To complete the analysis, I ran a regression targeting mean sentiment for each skin, with the same features as before. I started with a simple specification with covariates for race and gender. In this specification, the coefficient for gender was significantly negative for male skins (-0.01, ~ 0.15 standard deviations); no racial coefficient was significant. I then ran a complete specification with all covariates, and got similar results.

Covariate
Coefficients for spec 1
(p-value)
Coefficients for spec 2
(p-value)
Race
NS
NS
Gender (Male)
-0.011 (0.012)
-0.012 (0.007)
Battle Pass, etc.

NS

Discussion


In the first part of this analysis, I found that skins featured in the Battle Pass were discussed more often. This makes intuitive sense, as these skins are featured on splash screens and marketing for Fortnite. Many of these skins also have unlockable content, which people discuss how to unlock.

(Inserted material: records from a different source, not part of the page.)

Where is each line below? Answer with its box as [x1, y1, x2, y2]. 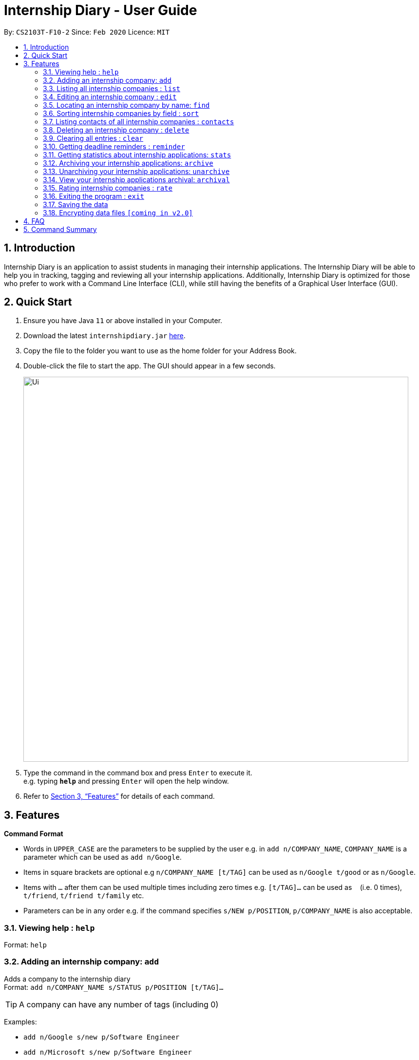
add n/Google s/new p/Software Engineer [23, 1033, 180, 1041]
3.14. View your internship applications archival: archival [43, 175, 230, 184]
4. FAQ [23, 216, 45, 225]
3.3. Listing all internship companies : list [43, 84, 180, 93]
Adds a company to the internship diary [4, 974, 131, 983]
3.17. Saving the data [43, 200, 108, 209]
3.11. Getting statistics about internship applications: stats [43, 150, 231, 159]
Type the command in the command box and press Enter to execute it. [23, 769, 252, 777]

In terms of sentiment, I found that male skins had lower sentiment than female skins. One possible explanation for this is that Fortnite reddit skews towards young men, who might simply be more attracted to female skins. Popular streamers like Daequan often objectify female characters, making comments like, “Gimme that booty!” Another potential explanation is that female skins may have more diverse aesthetics, which allows people who prefer those aesthetics to attach to those skins. For example, many male skins share standard military profiles, and are relatively indistinguishable. In contrast, female skins can express a wider range of emotions, and may have more variety in clothes (skirts, tops, etc.). Some tangential evidence for this may be the large number of male skins with neutral sentiment.

As a final note to myself, if I want to revisit this type of analysis in the future, I need to improve the sentiment analysis. While I believe the assumptions of my current model – that sentence level sentiment reflects skin sentiment – is broadly true, in checking my data a large minority of samples have inaccurate sentiment. While performing more sophisticated sentiment analysis may take more time, it should give me a better estimate of entity sentiment, and frankly feel less hacky.